‘It’s lit!’ Two women get into nasty brawl on Spirit Airlines flight

A viral video provides yet another example of how air travel has unfortunately become, at times, a flying fight club.

In this instance, two women on a Spirit Airlines flight from Las Vegas to Atlanta got into a heated discussion that devolved into punching and grappling before some men appeared to have intervened and broken it up.

Numerous passengers filmed the fisticuffs with their cell phone cameras, with one bystander repeatedly declaring “it’s lit!”

The cause of the spirited dispute is as yet unknown, but these kinds of confrontations — whatever their source — have become all too common regardless of the air carrier involved.

Watch:

Although fast-food restaurant meltdowns by “hangry” customers provide regular content for social media platforms, violent incidents both inside airport terminals and aboard planes are giving them a run for their money.

With long lines at TSA screening queues, plus being packed in on planes like sardines, along with random flight delays, and missed connections, traveling by commercial air routinely pre-COVID was stressful or frustrating enough.

Since the easing of pandemic restrictions, the subsequent increase in pent-up passenger traffic might possibly explain, in part, the unusually aggressive behavior that has regrettably emerged.

A longer version of the Spirit Airlines brawl as posted to YouTube is embedded below:

At least 3,000 incidents involving unruly passengers have occurred since the beginning of 2021, according to Federal Aviation Administration statistics, many involving facemask-related disputes.

In a press release issued in late May, the FAA said that it was implementing a “zero-tolerance policy for unruly and dangerous behavior by passengers.” Violators could face civil penalties as well as criminal charges. The airlines themselves, along with unions representing pilots and flight attendants, have reportedly called upon the U.S. Justice Department to do more in response to these outbursts.

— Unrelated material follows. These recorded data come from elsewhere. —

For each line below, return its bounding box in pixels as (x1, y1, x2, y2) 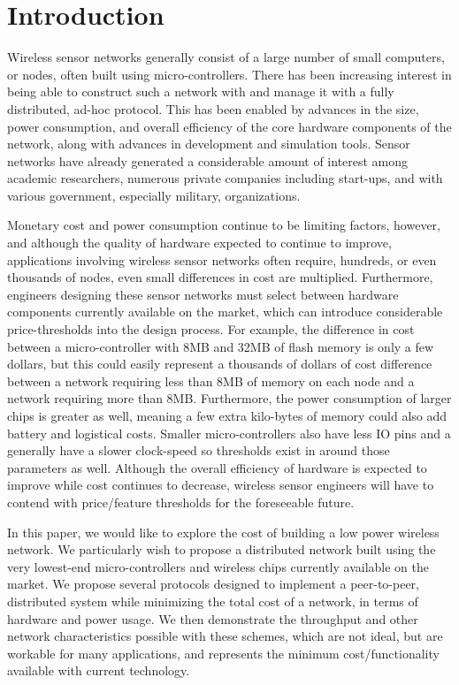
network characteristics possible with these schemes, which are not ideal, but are (7, 627, 443, 645)
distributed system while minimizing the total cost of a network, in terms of (7, 591, 418, 610)
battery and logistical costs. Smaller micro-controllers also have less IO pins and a (7, 423, 451, 442)
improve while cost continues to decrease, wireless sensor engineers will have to (7, 476, 434, 494)
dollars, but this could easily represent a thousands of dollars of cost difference (7, 354, 432, 373)
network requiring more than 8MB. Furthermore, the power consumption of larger (7, 389, 452, 407)
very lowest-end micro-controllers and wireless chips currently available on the (7, 557, 430, 575)
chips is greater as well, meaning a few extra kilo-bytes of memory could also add (7, 407, 448, 424)
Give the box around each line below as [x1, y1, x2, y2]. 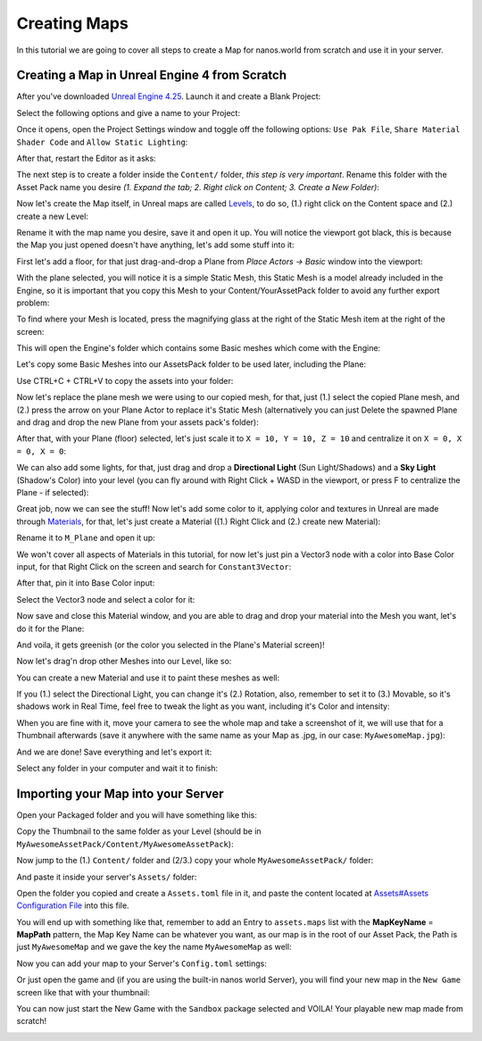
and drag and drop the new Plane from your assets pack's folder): [16, 417, 259, 428]
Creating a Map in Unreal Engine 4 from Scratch [16, 68, 287, 83]
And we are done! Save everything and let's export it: [16, 746, 212, 757]
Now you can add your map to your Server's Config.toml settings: [16, 958, 268, 969]
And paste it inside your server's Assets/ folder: [16, 871, 197, 882]
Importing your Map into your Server [16, 786, 224, 801]
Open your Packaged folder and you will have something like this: [16, 809, 258, 820]
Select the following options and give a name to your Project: [16, 107, 241, 118]
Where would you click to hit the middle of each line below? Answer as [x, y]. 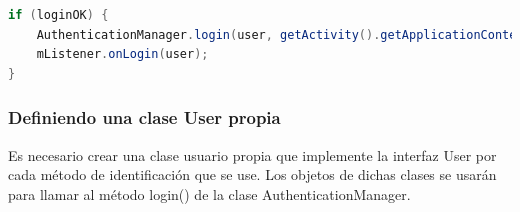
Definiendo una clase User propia [144, 117]
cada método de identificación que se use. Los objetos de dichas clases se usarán [252, 174]
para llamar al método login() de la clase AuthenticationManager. [209, 193]
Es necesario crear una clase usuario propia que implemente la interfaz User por [252, 154]
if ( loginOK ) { [58, 15]
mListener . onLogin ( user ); [122, 54]
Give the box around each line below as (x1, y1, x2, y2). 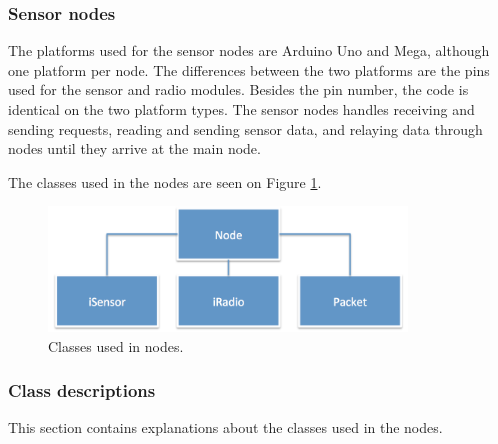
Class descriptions (8, 378, 156, 403)
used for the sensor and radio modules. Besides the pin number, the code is (8, 79, 469, 100)
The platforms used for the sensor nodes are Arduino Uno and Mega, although (8, 40, 490, 61)
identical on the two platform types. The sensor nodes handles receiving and (8, 99, 475, 119)
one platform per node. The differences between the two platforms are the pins (8, 59, 490, 80)
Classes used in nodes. (48, 335, 184, 356)
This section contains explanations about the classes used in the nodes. (8, 417, 443, 438)
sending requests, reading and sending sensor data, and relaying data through (8, 118, 483, 139)
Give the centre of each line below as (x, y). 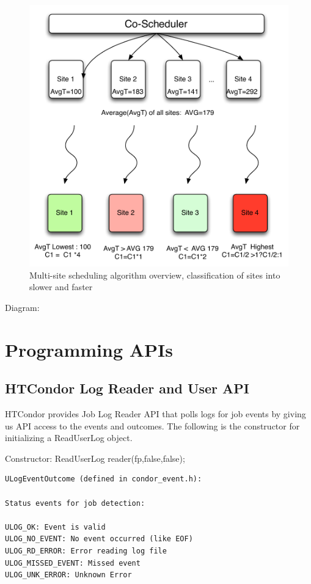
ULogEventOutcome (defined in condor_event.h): (104, 479)
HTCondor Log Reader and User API (127, 388)
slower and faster (61, 287)
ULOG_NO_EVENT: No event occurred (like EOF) (99, 539)
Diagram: (22, 307)
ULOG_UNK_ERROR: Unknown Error (68, 575)
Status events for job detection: (75, 503)
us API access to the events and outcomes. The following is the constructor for (152, 425)
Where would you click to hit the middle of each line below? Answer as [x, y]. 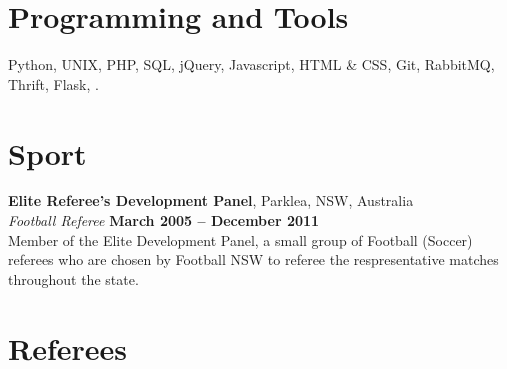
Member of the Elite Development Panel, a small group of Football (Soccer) [240, 239]
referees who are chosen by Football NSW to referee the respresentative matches [253, 259]
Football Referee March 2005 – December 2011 [164, 220]
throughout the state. [73, 278]
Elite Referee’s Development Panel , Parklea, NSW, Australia [211, 200]
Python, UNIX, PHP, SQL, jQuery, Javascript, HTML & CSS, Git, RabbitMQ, [251, 64]
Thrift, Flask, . [53, 83]
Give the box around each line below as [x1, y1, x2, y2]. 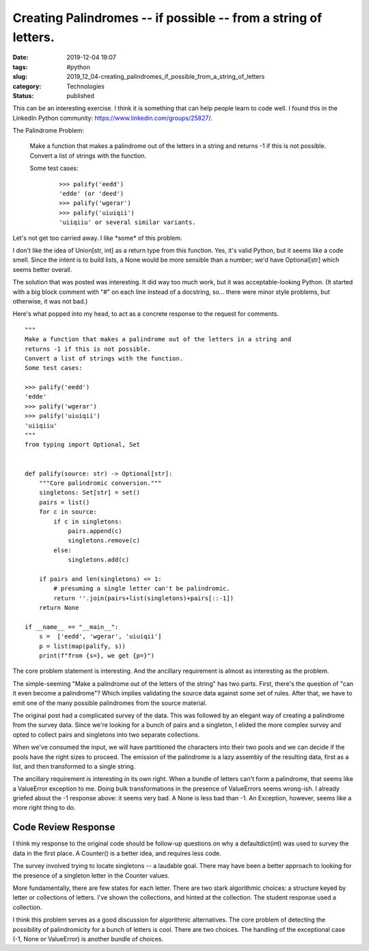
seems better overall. [12, 265, 72, 273]
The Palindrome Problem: [12, 127, 85, 135]
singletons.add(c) [68, 556, 130, 564]
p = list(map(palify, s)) [38, 642, 126, 650]
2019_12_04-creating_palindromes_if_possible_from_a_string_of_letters [66, 73, 265, 81]
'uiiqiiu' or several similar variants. [59, 219, 196, 226]
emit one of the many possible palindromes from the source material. [12, 699, 207, 707]
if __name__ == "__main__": [25, 623, 119, 630]
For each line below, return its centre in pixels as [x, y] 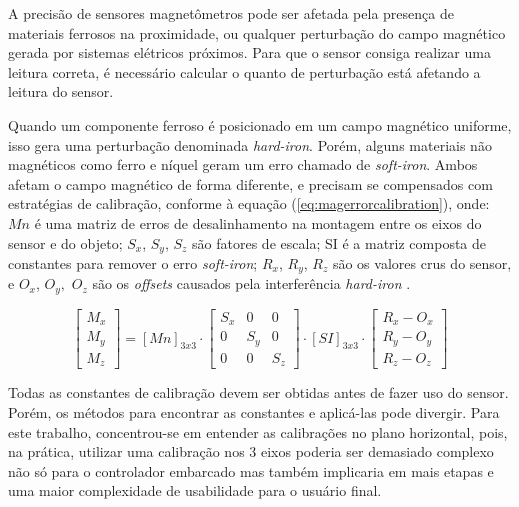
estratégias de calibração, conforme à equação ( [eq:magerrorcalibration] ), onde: [249, 203]
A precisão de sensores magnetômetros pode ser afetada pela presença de [231, 13]
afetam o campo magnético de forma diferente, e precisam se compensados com [250, 183]
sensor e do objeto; [65, 242]
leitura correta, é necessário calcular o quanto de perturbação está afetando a [244, 71]
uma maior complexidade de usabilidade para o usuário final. [195, 490]
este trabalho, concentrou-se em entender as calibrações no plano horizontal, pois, [258, 431]
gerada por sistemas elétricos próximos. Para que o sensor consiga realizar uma [249, 52]
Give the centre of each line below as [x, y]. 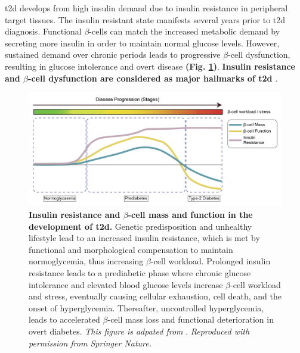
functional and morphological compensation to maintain [131, 249]
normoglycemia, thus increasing [86, 261]
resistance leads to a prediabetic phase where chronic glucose [140, 273]
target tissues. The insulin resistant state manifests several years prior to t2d [145, 19]
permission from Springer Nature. [90, 343]
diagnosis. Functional [43, 31]
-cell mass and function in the [190, 215]
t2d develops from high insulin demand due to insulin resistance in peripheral [146, 8]
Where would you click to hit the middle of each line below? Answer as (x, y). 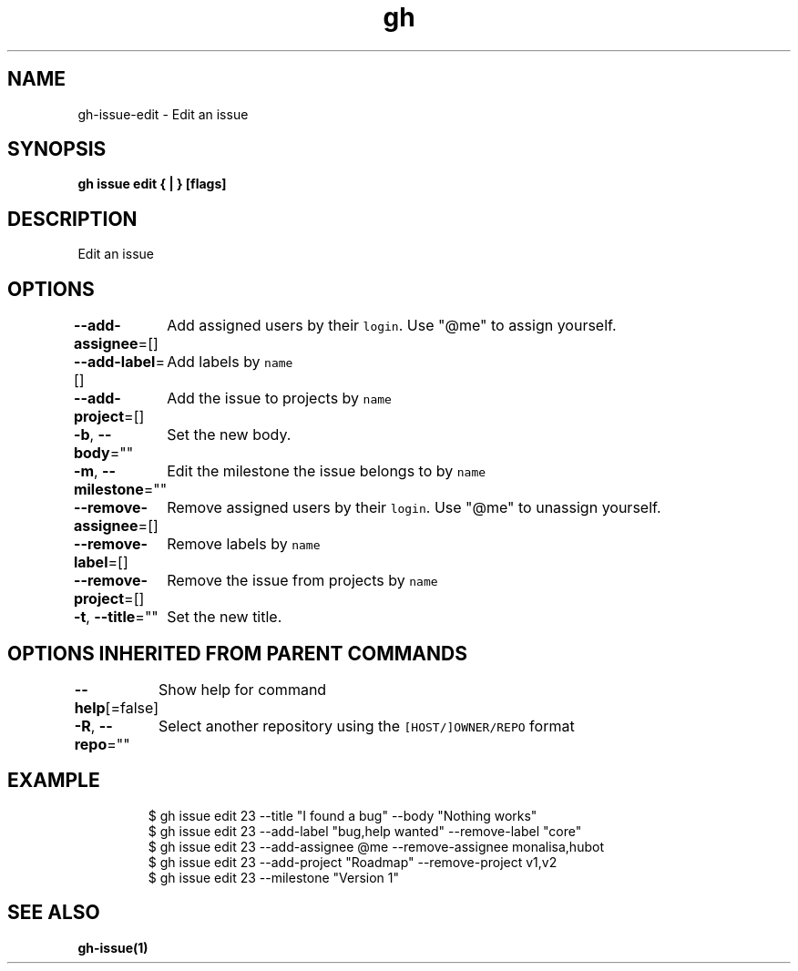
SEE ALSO (54, 913)
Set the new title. (225, 617)
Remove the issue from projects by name (302, 581)
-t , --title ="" (116, 617)
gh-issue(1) (113, 947)
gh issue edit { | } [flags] (152, 184)
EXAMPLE (54, 781)
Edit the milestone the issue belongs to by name (327, 471)
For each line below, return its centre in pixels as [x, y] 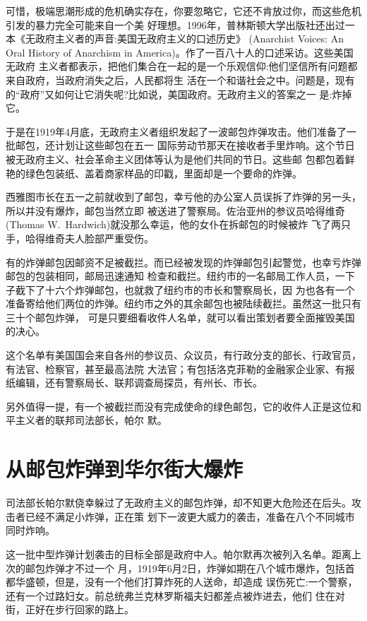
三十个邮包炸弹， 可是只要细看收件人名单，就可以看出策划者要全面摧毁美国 [180, 317]
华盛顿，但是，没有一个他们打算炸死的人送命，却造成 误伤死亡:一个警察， [186, 582]
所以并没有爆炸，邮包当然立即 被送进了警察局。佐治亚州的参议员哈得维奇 [175, 210]
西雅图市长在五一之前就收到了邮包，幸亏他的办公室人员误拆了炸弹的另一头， [183, 197]
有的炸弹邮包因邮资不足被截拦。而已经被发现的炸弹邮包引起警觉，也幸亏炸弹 [183, 262]
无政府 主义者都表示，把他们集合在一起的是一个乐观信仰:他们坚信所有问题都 [182, 66]
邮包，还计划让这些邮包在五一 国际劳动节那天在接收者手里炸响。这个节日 [185, 145]
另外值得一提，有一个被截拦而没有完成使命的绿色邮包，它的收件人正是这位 [179, 406]

Various theories have been offered for the increase in air rage, CBS News reported:

It’s not clear why there is so much air rage. Airline employees and outside experts offer explanations including cramped flights, political polarization over wearing face masks, and the way pandemic lockdowns affect people’s mental health.

We are all more traumatized than we realize, and that puts people on edge,” said Raymond Tafrate, a psychologist and criminology professor at Central Connecticut State University who has studied anger. “The pandemic isolated people and caused all sorts of stress and problems in their lives. People are in worse shape than they were before.”

Robert Bor, an aviation psychologist in London who advises airline crews, blames anxiety over COVID-19 and enclosed spaces…

 

Earlier this month, a woman who missed her flight home allegedly tried to attack a Frontier Airlines worker with a pole in a disturbing two-minute video captured at Orlando International Airport that went viral.

About a year ago, three Philadelphia women upset over a flight delay at Florida’s Fort Lauderdale Airport charged Spirit Airlines workers behind the counter and allegedly punched and kicked them as well as tossing objects at them.